*** Opening of Input records ***

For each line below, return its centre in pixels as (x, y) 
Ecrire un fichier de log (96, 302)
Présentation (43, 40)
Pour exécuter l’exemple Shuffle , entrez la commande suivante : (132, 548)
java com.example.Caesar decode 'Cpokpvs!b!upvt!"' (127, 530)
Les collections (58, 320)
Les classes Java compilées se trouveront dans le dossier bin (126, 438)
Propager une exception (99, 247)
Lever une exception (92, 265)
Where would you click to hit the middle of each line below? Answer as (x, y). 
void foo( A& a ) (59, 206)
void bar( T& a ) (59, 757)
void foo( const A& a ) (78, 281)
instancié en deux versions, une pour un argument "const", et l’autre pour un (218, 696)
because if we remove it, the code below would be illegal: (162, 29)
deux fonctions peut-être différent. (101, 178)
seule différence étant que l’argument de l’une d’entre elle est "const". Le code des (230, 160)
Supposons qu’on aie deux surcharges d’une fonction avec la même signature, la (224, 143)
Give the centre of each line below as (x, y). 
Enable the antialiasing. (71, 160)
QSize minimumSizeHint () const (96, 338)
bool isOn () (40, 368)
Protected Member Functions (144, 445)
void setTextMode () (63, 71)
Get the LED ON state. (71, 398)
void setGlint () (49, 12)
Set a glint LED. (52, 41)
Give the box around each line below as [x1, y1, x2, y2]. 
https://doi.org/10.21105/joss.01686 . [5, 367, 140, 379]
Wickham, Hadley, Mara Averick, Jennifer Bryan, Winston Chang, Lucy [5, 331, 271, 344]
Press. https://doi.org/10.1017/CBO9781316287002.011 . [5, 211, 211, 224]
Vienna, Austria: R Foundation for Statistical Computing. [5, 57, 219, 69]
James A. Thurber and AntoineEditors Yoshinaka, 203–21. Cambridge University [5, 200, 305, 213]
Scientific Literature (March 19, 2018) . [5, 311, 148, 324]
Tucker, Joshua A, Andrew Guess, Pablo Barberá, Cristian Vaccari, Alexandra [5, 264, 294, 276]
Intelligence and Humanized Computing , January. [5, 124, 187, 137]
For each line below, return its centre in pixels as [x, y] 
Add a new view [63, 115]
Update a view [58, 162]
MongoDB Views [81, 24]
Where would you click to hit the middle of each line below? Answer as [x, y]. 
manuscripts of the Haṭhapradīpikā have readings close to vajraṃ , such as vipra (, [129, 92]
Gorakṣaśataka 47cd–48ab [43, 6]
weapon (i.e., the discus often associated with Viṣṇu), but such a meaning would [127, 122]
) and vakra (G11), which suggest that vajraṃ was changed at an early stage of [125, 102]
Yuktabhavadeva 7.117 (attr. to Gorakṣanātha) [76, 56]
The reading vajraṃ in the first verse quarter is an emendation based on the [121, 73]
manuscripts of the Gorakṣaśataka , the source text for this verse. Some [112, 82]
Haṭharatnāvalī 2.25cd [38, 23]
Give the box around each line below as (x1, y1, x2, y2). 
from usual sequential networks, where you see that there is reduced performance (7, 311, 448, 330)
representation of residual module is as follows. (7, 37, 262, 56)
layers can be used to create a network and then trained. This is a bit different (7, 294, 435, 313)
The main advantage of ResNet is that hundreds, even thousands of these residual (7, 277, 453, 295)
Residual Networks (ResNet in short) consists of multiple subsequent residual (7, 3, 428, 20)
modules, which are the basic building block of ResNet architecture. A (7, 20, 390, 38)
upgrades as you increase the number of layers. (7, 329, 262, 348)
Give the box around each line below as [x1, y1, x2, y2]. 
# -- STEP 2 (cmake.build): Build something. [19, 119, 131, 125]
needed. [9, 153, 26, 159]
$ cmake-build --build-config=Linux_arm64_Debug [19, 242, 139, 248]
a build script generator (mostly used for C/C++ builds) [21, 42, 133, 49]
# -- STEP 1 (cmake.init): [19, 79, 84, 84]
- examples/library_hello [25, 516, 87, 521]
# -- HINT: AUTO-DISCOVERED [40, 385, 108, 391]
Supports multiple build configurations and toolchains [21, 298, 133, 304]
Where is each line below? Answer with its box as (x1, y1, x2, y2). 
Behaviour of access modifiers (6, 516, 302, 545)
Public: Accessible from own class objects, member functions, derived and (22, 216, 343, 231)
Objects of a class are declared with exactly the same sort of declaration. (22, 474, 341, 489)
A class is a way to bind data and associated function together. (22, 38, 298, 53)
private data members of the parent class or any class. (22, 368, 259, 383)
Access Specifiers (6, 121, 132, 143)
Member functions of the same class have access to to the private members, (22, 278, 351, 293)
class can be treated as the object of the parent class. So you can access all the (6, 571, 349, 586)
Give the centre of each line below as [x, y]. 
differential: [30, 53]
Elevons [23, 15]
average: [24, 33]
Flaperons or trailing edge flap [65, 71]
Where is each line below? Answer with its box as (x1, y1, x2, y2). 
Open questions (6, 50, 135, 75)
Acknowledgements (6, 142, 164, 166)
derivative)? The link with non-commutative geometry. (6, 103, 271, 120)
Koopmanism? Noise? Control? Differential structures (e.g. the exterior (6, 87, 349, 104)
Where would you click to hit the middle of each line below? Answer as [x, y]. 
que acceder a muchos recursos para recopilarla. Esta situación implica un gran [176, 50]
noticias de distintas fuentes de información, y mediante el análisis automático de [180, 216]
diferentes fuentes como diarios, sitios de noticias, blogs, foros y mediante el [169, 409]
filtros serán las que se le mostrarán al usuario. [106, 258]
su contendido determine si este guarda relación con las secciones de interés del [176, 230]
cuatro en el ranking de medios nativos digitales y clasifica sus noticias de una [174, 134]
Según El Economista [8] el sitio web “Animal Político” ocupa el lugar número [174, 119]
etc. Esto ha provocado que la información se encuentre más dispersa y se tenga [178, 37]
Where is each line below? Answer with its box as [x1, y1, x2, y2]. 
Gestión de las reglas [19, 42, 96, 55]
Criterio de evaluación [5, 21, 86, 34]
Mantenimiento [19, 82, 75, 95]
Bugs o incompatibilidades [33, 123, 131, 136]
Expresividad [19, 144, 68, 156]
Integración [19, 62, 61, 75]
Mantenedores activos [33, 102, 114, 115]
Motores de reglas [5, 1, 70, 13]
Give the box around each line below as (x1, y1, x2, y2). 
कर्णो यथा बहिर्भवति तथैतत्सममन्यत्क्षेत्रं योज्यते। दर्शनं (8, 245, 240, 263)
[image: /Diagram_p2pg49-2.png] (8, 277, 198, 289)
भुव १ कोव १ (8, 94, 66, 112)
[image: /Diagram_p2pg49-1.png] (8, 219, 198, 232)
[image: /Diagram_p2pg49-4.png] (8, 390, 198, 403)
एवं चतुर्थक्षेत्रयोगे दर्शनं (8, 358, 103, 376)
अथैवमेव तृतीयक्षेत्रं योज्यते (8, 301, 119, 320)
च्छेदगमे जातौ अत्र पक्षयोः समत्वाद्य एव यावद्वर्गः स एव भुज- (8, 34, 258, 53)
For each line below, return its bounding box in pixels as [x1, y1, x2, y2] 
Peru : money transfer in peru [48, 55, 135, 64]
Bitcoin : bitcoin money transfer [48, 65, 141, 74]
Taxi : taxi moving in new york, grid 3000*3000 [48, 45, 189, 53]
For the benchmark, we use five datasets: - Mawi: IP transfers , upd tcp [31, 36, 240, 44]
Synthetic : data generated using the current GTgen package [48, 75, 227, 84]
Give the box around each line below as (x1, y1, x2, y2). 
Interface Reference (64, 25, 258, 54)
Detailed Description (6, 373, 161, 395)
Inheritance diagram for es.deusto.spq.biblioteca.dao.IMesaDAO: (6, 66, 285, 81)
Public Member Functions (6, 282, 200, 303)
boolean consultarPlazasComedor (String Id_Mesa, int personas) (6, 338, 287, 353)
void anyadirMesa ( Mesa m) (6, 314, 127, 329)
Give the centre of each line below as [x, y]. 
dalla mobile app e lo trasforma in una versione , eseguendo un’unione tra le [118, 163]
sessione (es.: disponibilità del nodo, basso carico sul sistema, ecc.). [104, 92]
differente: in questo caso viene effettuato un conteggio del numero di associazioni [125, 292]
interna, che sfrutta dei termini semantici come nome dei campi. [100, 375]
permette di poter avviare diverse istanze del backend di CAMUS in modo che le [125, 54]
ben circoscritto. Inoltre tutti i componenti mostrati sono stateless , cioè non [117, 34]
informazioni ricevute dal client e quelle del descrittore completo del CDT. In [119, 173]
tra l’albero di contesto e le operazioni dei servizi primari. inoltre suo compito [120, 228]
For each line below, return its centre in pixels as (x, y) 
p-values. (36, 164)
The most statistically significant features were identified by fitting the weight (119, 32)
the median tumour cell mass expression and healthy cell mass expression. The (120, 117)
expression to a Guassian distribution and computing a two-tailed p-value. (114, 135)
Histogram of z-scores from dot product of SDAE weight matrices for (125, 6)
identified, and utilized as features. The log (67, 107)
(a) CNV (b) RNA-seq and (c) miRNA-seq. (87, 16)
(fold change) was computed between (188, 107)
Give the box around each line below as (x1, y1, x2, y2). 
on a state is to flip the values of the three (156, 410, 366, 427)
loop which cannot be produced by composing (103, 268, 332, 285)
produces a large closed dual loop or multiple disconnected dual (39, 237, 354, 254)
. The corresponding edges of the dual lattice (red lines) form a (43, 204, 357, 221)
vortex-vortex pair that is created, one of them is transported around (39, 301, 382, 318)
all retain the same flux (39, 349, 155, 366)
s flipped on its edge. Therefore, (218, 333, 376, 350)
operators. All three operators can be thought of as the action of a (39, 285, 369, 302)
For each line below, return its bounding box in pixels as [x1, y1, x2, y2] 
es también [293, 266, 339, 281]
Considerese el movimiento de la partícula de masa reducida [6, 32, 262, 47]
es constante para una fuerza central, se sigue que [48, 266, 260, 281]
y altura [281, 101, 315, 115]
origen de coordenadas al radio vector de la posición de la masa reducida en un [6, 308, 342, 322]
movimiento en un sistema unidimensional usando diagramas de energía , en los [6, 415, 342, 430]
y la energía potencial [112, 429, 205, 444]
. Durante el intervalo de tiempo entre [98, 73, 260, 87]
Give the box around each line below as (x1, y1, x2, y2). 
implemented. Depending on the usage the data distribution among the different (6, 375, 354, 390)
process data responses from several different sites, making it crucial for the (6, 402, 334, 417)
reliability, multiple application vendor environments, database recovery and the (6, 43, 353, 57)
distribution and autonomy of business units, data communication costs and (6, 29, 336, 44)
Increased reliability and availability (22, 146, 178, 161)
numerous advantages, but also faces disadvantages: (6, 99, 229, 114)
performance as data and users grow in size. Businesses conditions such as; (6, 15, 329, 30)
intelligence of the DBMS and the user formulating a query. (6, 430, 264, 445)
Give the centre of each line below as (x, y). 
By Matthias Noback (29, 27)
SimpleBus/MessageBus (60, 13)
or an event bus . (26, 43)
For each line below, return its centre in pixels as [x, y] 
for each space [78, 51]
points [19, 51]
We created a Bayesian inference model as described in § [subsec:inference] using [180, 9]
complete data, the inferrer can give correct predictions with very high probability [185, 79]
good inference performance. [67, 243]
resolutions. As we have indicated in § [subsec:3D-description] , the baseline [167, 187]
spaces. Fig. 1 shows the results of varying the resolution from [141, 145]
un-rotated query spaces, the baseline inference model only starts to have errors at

*** Close of Input records ***

Task details – Please copy each line of the entries in which the word "reglas" shows up.

Response area –
Gestión de las reglas [19, 42, 96, 55]
Motores de reglas [5, 1, 70, 13]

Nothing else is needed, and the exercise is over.